每個城市都有最粗俗的地方。
和休斯敦一樣,紐約最粗俗的地方是屠宰場和制革廠旁邊的污水收集池。
這里匯聚了紐約市最骯臟的污水和城市垃圾,也是所有紐約人避而遠之的地方。
如果說和休斯敦污水池塘有什么不同的話,那就是紐約的污水收集池要更大,也更惡臭。
早在1802年,紐約位于市政廳不遠的污水收集池就已經被填埋,但有屠宰場和制革廠的地方就不可避免地會出現污水收集池。

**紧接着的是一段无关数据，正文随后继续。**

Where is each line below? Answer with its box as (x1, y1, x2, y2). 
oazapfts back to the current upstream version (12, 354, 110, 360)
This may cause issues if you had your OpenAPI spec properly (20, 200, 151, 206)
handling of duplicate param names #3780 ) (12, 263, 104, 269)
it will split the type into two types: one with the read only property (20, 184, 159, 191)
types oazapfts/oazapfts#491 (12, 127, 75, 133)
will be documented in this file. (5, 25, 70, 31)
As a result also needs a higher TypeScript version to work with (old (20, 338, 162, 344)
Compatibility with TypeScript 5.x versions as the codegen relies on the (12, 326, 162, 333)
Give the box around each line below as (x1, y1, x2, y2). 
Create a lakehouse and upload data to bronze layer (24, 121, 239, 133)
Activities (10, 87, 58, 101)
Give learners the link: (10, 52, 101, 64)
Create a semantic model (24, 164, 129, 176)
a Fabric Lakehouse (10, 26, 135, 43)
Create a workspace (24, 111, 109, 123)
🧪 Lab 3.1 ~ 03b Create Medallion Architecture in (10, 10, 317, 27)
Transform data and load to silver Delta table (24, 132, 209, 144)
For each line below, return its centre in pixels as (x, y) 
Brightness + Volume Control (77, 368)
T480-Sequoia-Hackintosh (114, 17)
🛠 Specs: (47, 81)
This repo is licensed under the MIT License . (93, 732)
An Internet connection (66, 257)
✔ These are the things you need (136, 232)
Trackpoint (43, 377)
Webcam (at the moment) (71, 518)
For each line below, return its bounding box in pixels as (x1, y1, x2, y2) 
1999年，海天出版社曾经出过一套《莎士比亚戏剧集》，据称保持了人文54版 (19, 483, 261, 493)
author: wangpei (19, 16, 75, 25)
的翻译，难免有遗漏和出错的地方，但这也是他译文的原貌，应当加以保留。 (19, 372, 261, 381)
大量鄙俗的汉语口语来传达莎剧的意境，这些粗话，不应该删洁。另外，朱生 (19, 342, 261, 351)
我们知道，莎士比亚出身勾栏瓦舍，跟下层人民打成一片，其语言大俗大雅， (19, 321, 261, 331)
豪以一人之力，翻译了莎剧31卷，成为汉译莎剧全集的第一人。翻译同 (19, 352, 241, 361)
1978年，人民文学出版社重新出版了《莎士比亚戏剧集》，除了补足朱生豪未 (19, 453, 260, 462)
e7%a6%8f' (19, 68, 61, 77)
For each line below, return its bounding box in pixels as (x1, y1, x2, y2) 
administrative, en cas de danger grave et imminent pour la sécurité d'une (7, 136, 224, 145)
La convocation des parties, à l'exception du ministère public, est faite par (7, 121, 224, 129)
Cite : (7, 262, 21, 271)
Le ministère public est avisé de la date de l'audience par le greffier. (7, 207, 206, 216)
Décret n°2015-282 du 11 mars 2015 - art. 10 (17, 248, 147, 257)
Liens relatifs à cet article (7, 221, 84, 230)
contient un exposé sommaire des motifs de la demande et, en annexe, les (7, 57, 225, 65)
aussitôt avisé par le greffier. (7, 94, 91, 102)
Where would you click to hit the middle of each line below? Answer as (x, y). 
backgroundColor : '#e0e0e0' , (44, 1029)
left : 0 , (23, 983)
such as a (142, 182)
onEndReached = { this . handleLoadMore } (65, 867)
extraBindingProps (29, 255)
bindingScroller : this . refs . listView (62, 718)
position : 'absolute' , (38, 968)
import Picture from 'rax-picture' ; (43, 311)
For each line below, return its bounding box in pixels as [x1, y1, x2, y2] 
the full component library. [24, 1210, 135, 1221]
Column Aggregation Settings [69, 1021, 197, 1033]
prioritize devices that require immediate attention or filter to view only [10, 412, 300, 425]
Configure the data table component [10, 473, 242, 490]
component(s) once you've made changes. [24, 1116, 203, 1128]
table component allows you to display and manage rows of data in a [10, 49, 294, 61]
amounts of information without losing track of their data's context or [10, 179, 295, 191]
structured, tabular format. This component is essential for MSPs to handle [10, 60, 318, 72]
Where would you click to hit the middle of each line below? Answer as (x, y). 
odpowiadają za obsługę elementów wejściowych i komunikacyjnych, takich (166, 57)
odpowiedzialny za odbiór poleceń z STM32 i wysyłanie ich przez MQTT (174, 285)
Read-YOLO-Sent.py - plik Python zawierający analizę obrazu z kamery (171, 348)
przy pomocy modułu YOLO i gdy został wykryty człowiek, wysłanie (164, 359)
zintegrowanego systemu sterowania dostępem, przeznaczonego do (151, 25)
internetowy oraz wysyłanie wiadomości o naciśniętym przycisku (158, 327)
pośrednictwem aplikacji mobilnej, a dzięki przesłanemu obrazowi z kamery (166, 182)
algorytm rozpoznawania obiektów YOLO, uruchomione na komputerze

舊的污水收集池被填埋了,新的污水收集池很快就又出現了。
“平克頓,你確定要這么干這家賭場的負責人可不是普通人,和紐約市的議員關系匪淺。”
夜幕之下,科尼看著平克頓手下的探員將抓來的幫派分子和賭場老板捆著雙手丟在污水收集池旁,不無擔憂地說道。
他想要回他的4萬美元,但不想招惹太多的麻煩。
“如果你也是普通人的話,這件事情恐怕很難得到妥善解決。”
平克頓兩手叉著腰,最里頭咀嚼著煙葉,對科尼說道。
“他不是普通人,你也不是普通人,不用擔心,我曾經是警務人員,知道美利堅的法律底線在哪里。
我也很了解這些人,在芝加哥當警察的時候,我也沒少和各個賭檔打交道,我對這些人很了解。
如果你想追回被搶奪走的4萬美元,這是最快的方式”
“我姑且信你一回。”科尼都著嘴巴說道。
“瞧我的吧。”
平克頓將嘴里嚼的稀碎的煙葉吐進了污水收集池。
他走到賭場負責人赫斯特面前,拍了拍自己腰間的柯爾特轉輪手槍。
“伙計,你應該知道我為什么將你請到這里來,識相點早點將科尼先生的5萬美元拿出來。”
“哪里有5萬美元明明只有4萬美元,你是不是記錯了”鼻青臉腫的赫斯特急忙糾正道。
“哦這么說你承認科尼先生的5萬美元是你搶回去的嘍”平克頓有些玩味地盯著赫斯特。
“沒有沒有科尼先生贏下賭局之后,我們很爽快地將科尼先生贏的4萬美元當場給了他”赫斯特的眼珠子飛快地轉動,嘴里說著路上早已經想好的說辭。
“這位先生,我看你是外鄉人,我不得不提醒你,我妹夫是紐約市的議員,您要是放了我,我就當今晚什么事情都沒發生過,我向上帝保證”
“一、二、三、四、五、六,上帝要是存在的話,他老人家不會接受你這種人的保證。”
平克頓從腰間的槍套里掏出轉輪手槍,打開彈巢,數著彈巢內的子彈說道。
“去他媽的上帝,我手中的柯爾特就是我的上帝。”
“先生,你這是做在什么談事情歸談事情,沒必要動槍,哦,我的天吶,你們這些該死鄉下蠻子只會用槍解決問題嗎”
斯特只覺得的自己的腦門上一陣冰涼,平克頓已經將槍口頂在了他的腦門上。
心提到嗓子眼的赫斯特口不擇言地咒罵著平克頓這個該死的鄉下蠻子。
“當然不是,我只是和你開個玩笑赫斯特先生。”
平克頓收起手中的槍,朝赫斯特非常和善地笑了笑,指著污水收集池邊上的正在啃食魚、動物內臟、以及各種垃圾的豬,對赫斯特說道。
“我們還會用刀子解決問題,看到這這些饑腸轆轆的豬了嗎這些豬什么都吃,如果我用刀將你大卸八塊,丟進這個污水池里,想必對于這些餓豬來說,一定是難得的美味,他們會將你身上的所有血肉啃食的干干凈凈的,不留下一點痕跡。”
豬是最好的清道夫,什么東西都吃,而且它們非常聰明,比狗還聰明,能自己回家。對于殺人犯來說豬還有一個很好的習慣,那就是將腐爛的垃圾塞到溝里。